Наблюдая вблизи повадки царей и народов, написал я эту повесть о явном и тайном, добром и худом, полную разбойников и приключений, поучительность соединяя с занимательностью, в наставление и помощь тем, кто заискивает перед владыками этого мира.
Нынче все зачитываются баснями на милетский лад о любви и превращениях, вроде Харитоновой Херея и Каллироии, Ямвлиховой Вавилоники, приключениями по ту сторону Фуле, историей об Аполлонии Тирском или баснями об осле Лукии куда ни ткнись, переписчики скрипят над ними, а не над Фукидидом или Полибием; а меж тем Аристотель или Аристарх, или Дионисий Фракийский, или Зенодот и жанра-то такого не знают, и как назвать - непонятно: dramatikon? diegema?
Достаточно прочитать одно из этих повествований, чтоб составить себе представление об остальных: сначала будут там юноша и девушка, влюбившиеся с первого взгляда, потом их, конечно, разлучат, и пойдут приключения одно невероятней другого, так что непременно встретятся и пираты, и разбойники, и маги, и кораблекрушения, и мнимые смерти, -и нечаянные воскрешения: так что самые нахальные превратят, пожалуй, героя в осла; а те, что поскромнее, только в нищего или изгнанника. Будут и соперники в любви, и козни при царском дворе, и в конце все завершится счастливым возвращением или превращением; а у самых нахальных, пожалуй что, и преображением. Словом, нет такой страсти, какой бы этот юноша не претерпел, домогаясь возлюбленной; а впрочем, страсти претерпевает скорее не юноша, а один лишь член его тела.
И зачитываются этими книжонками так, будто в самом деле люди не едят, не трудятся, не злобствуют, не сражаются, не стремятся к богатству и власти, а только и делают, что любят друг друга.
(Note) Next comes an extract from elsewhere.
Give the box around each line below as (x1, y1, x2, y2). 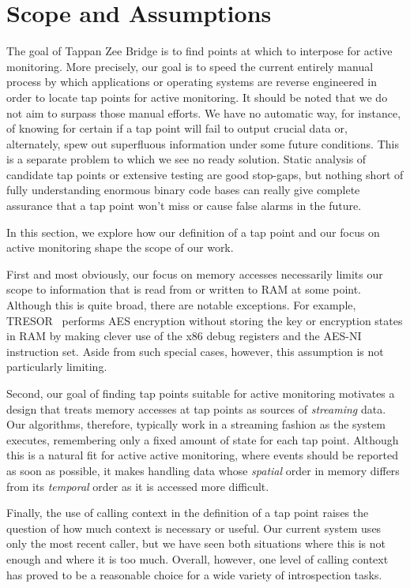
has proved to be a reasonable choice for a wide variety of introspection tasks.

И неужто изо всех страстей, владеющих человеком, эта самая пагубная?
Раньше, когда Эллада была свободна, у Аристофана главным действующим лицом был хор, а не хитрый любовник, и хор этот набирался из граждан, а не из актеров; и тогда в комедии презирались женские объятия; а теперь и читателей, и героев сверкающими глазками, сочными поцелуйчиками и душистыми грудками забирают в неволю и держат в рабстве.
Раньше, бывало, зачитывались речами, с которыми ораторы и стратеги обращались к народу; а нынче те же речи держат влюбленные друг с другом, а то и наедине с собой; да кто слышал речи наедине и какая от них польза миру?
x x x
Впрочем, и в этих историях можно заметить, что не о любви идет речь, ибо слишком часто герой и героиня с богами сравниваются; и приключения их словно спуск в подземное царство, а воссоединение непременно происходит при большом стечении народа; а от брака их вырастают порой такие колосья, что скрывают с головой едущего всадника.
Так что, в сущности, эти авторы ничего не придумали, и герои их претерпевают Дионисовы страсти, а женихи, входящие в брачный покой, подобны триумфатору, въезжающему в город на солнечных конях; и с людьми их связывает больше внешнее подобие, чем истинная природа.
Так что поневоле, когда читаешь о безумствах этого Херея, то вспоминается Пирр, неутомимый в своей любви к завоеваниям: не раз и не два, словно без памяти влюбленный, покушался овладеть он Италией. Или Ганнибал, неутомимый в своей ненависти к Риму, и этот, по замечанию историка, "о действительных причинах молчал и подыскивал нелепые предлоги, как обыкновенно поступают люди, одержимые страстью и пренебрегающие требованиями пристойности".